[Work instructions] Among the lines below, copy exactly those from the one with "On myserver03 : [18, 840, 89, 852]" through the one with "On myserver01 : [18, 721, 89, 733]", counting both ends.

[The data]

•••••

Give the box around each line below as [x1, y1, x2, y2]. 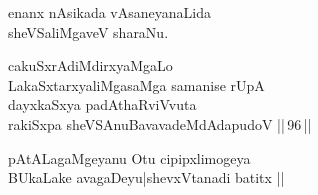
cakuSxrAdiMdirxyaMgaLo [8, 55, 173, 76]
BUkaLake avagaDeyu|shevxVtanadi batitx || [8, 167, 285, 188]
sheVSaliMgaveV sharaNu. [8, 21, 169, 42]
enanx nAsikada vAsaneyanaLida [8, 2, 211, 22]
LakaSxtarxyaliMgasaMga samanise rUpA [8, 74, 265, 95]
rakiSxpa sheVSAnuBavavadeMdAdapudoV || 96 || [8, 113, 312, 134]
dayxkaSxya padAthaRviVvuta [8, 94, 197, 115]
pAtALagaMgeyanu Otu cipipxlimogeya [8, 147, 251, 168]
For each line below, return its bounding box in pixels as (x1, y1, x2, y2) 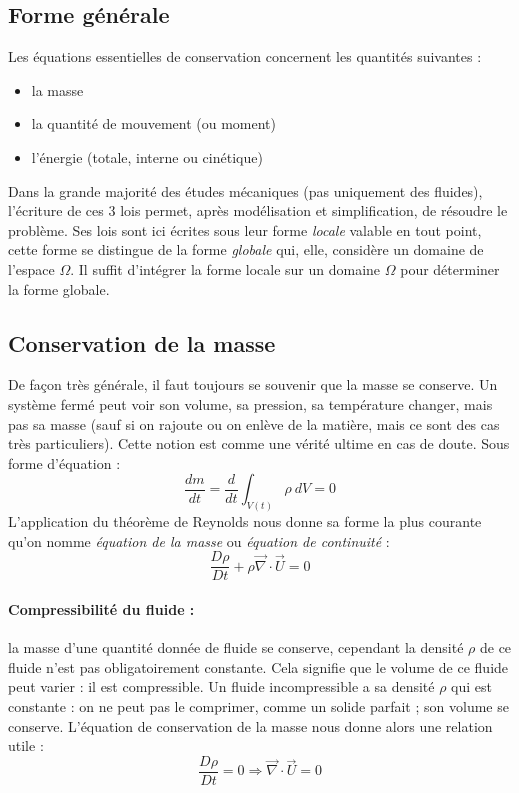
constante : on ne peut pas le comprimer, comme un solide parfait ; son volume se (8, 696, 509, 716)
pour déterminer (400, 258, 500, 279)
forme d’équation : (8, 452, 121, 473)
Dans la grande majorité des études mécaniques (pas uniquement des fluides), (8, 180, 483, 201)
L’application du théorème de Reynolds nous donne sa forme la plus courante (8, 511, 482, 532)
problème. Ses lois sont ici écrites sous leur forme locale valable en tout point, (8, 219, 482, 240)
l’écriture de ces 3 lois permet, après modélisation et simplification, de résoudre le (8, 200, 508, 221)
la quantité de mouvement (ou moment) (31, 113, 276, 134)
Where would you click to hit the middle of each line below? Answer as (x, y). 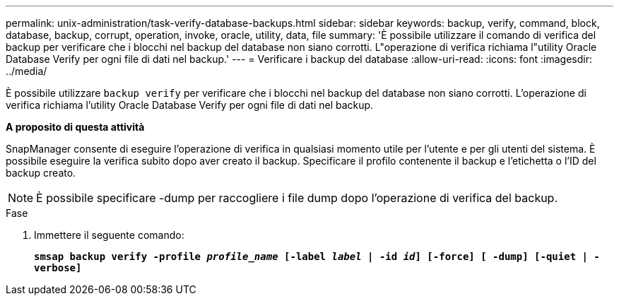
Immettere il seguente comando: (109, 235)
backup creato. (41, 173)
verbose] (58, 268)
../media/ (26, 71)
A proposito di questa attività (75, 127)
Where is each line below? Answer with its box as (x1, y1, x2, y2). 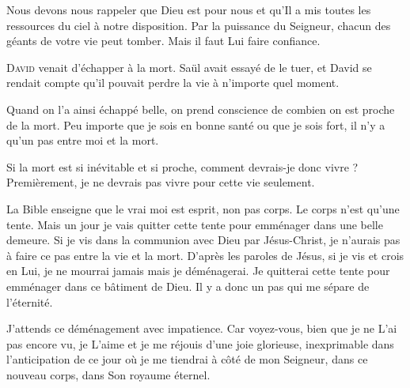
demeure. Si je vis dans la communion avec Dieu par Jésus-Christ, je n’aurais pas (6, 232, 401, 248)
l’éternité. (6, 293, 53, 310)
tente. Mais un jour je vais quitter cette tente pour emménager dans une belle (6, 216, 383, 232)
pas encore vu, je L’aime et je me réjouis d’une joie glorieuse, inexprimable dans (6, 335, 394, 352)
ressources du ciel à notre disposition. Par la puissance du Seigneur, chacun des (6, 17, 391, 33)
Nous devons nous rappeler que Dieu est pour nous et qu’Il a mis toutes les (6, 2, 371, 17)
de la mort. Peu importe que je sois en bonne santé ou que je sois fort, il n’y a (6, 116, 385, 133)
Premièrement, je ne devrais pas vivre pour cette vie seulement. (6, 174, 315, 190)
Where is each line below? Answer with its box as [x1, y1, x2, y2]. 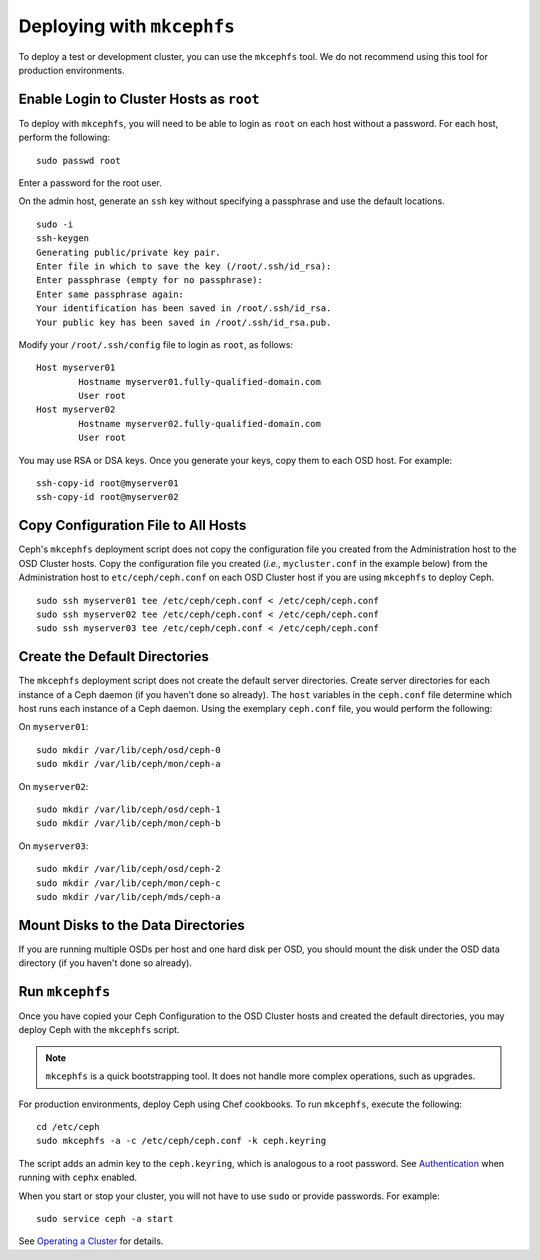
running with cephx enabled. [18, 1171, 138, 1184]
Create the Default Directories [18, 648, 210, 665]
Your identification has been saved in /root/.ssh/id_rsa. [36, 303, 332, 314]
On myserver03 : [18, 840, 89, 852]
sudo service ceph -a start [36, 1213, 174, 1224]
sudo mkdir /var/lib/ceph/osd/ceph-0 [36, 744, 222, 755]
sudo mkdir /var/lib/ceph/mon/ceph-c [36, 877, 222, 889]
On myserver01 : [18, 721, 89, 733]
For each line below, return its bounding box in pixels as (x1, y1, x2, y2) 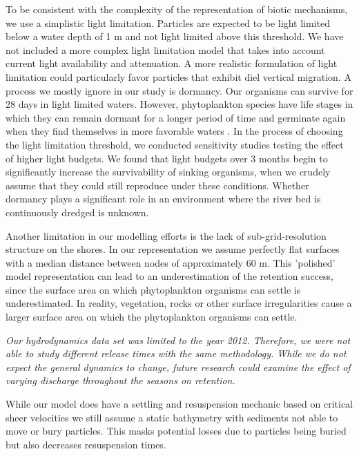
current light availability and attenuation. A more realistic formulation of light (6, 56, 338, 70)
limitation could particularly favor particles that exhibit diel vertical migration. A (6, 69, 351, 84)
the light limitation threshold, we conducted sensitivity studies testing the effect (6, 137, 344, 151)
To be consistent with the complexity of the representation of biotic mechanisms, (6, 2, 348, 16)
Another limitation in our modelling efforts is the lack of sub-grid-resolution (6, 228, 327, 243)
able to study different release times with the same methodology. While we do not (6, 346, 347, 361)
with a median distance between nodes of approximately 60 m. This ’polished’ (6, 255, 336, 269)
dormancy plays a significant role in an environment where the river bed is (6, 191, 321, 206)
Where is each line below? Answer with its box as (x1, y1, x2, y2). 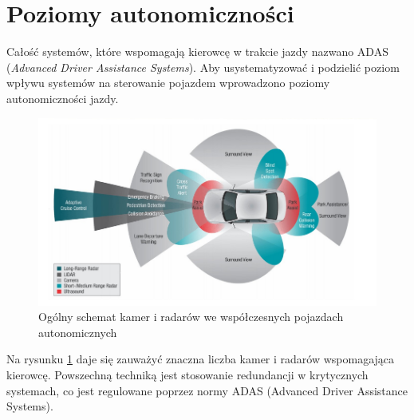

•••••

[Solution for this exercise]
On myserver03 : [18, 840, 89, 852]
sudo service ceph -a start [36, 1213, 174, 1224]
sudo mkdir /var/lib/ceph/osd/ceph-0 [36, 744, 222, 755]
sudo mkdir /var/lib/ceph/mon/ceph-c [36, 877, 222, 889]
On myserver01 : [18, 721, 89, 733]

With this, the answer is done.